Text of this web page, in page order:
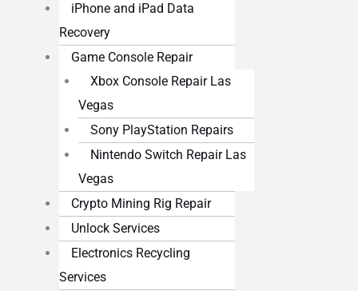
iPhone and iPad Data
Recovery
Game Console Repair
Xbox Console Repair Las
Vegas
Sony PlayStation Repairs
Nintendo Switch Repair Las
Vegas
Crypto Mining Rig Repair
Unlock Services
Electronics Recycling
Services
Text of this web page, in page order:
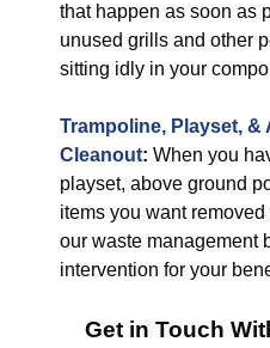
that happen as soon as
unused grills and other
sitting idly in your
Trampoline, Playset, &
Cleanout: When you
playset, above ground
items you want
our waste management
intervention for your
Get in Touch
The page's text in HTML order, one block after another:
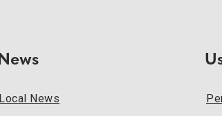
Local News
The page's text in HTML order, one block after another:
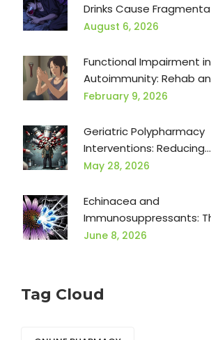
Drinks Cause
Apnea, and Next-Day
August 6, 2026
Functional Impairment in
Autoimmunity: Rehab
Occupational Therapy
February 9, 2026
Geriatric Polypharmacy
Interventions: Reducing
Adverse Events
May 28, 2026
Echinacea and
Immunosuppressants:
Dangerous Conflict You
June 8, 2026
Tag Cloud
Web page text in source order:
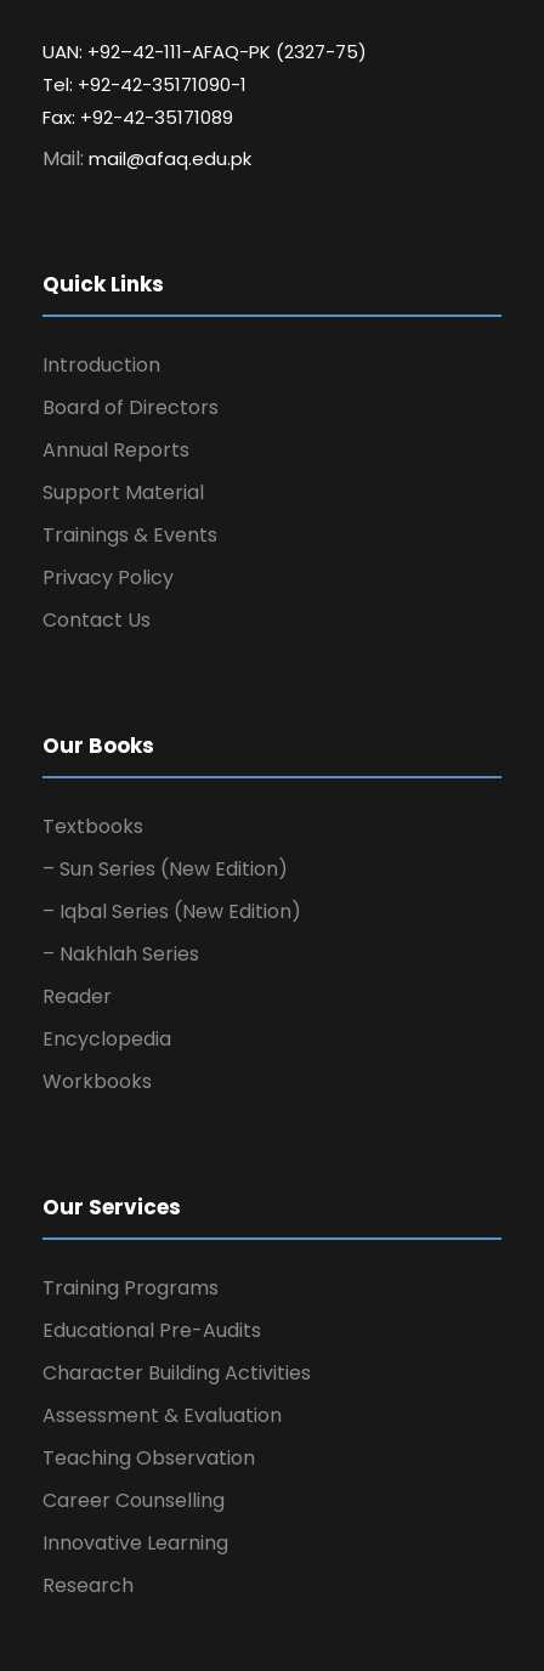
UAN: +92–42-111-AFAQ-PK (2327-75)
Tel: +92-42-35171090-1
Fax: +92-42-35171089
Mail: mail@afaq.edu.pk
Quick Links
Introduction
Board of Directors
Annual Reports
Support Material
Trainings & Events
Privacy Policy
Contact Us
Our Books
Textbooks
– Sun Series (New Edition)
– Iqbal Series (New Edition)
– Nakhlah Series
Reader
Encyclopedia
Workbooks
Our Services
Training Programs
Educational Pre-Audits
Character Building Activities
Assessment & Evaluation
Teaching Observation
Career Counselling
Innovative Learning
Research
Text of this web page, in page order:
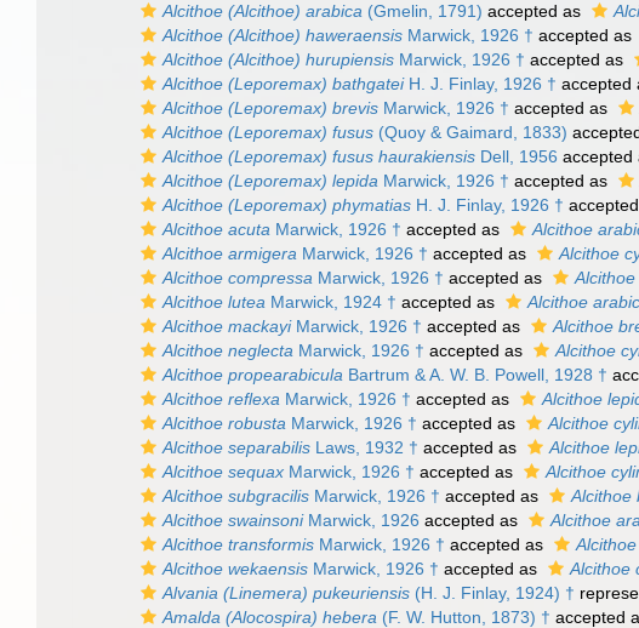
Alcithoe (Alcithoe) arabica (Gmelin, 1791) accepted as
Alcithoe (Alcithoe) haweraensis Marwick, 1926 † accepted as
Alcithoe (Alcithoe) hurupiensis Marwick, 1926 † accepted as
Alcithoe (Leporemax) bathgateiH. J. Finlay, 1926 † accepted
Alcithoe (Leporemax) brevis Marwick, 1926 † accepted as
Alcithoe (Leporemax) fusus (Quoy & Gaimard, 1833)
Alcithoe (Leporemax) fusus haurakiensis Dell, 1956 accepted
Alcithoe (Leporemax) lepida Marwick, 1926 † accepted as
Alcithoe (Leporemax) phymatias H. J. Finlay, 1926 †
Alcithoe acuta Marwick, 1926 † accepted as Alcithoe
Alcithoe armigera Marwick, 1926 † accepted as Alcithoe
Alcithoe compressa Marwick, 1926 † accepted as
Alcithoe lutea Marwick, 1924 † accepted as Alcithoe
Alcithoe mackayiMarwick, 1926 † accepted as Alcithoe
Alcithoe neglecta Marwick, 1926 † accepted as Alcithoe
Alcithoe propearabicula Bartrum & A. W. B. Powell, 1928 †
Alcithoe reflexa Marwick, 1926 † accepted as Alcithoe
Alcithoe robusta Marwick, 1926 † accepted as Alcithoe
Alcithoe separabilis Laws, 1932 † accepted as Alcithoe
Alcithoe sequax Marwick, 1926 † accepted as Alcithoe
Alcithoe subgracilis Marwick, 1926 † accepted as Alcithoe
Alcithoe swainsoniMarwick, 1926 accepted as Alcithoe
Alcithoe transformis Marwick, 1926 † accepted as
Alcithoe wekaensis Marwick, 1926 † accepted as Alcithoe
Alvania (Linemera) pukeuriensis (H. J. Finlay, 1924) †
Amalda (Alocospira) hebera (F. W. Hutton, 1873) † accepted
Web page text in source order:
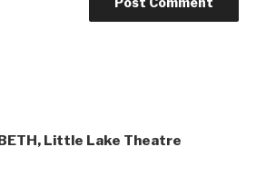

|---|

» **WORK ORDER**: Your task is to repeat exactly the lines from the beginning of the data to the line that contains "Alcithoe (Leporemax) brevis", both ends included, leaving out pictures.

» **EXERCISE RESULT**:
Text of this web page, in page order:
iPhone and iPad Data
Recovery
Game Console Repair
Xbox Console Repair Las
Vegas
Sony PlayStation Repairs
Nintendo Switch Repair Las
Vegas
Crypto Mining Rig Repair
Unlock Services
Electronics Recycling
Services
Text of this web page, in page order:
that happen as soon as
unused grills and other
sitting idly in your
Trampoline, Playset, &
Cleanout: When you
playset, above ground
items you want
our waste management
intervention for your
Get in Touch
The page's text in HTML order, one block after another:
Local News
The page's text in HTML order, one block after another:
Drinks Cause
Apnea, and Next-Day
August 6, 2026
Functional Impairment in
Autoimmunity: Rehab
Occupational Therapy
February 9, 2026
Geriatric Polypharmacy
Interventions: Reducing
Adverse Events
May 28, 2026
Echinacea and
Immunosuppressants:
Dangerous Conflict You
June 8, 2026
Tag Cloud
Web page text in source order:
UAN: +92–42-111-AFAQ-PK (2327-75)
Tel: +92-42-35171090-1
Fax: +92-42-35171089
Mail: mail@afaq.edu.pk
Quick Links
Introduction
Board of Directors
Annual Reports
Support Material
Trainings & Events
Privacy Policy
Contact Us
Our Books
Textbooks
– Sun Series (New Edition)
– Iqbal Series (New Edition)
– Nakhlah Series
Reader
Encyclopedia
Workbooks
Our Services
Training Programs
Educational Pre-Audits
Character Building Activities
Assessment & Evaluation
Teaching Observation
Career Counselling
Innovative Learning
Research
Text of this web page, in page order:
Alcithoe (Alcithoe) arabica (Gmelin, 1791) accepted as
Alcithoe (Alcithoe) haweraensis Marwick, 1926 † accepted as
Alcithoe (Alcithoe) hurupiensis Marwick, 1926 † accepted as
Alcithoe (Leporemax) bathgateiH. J. Finlay, 1926 † accepted
Alcithoe (Leporemax) brevis Marwick, 1926 † accepted as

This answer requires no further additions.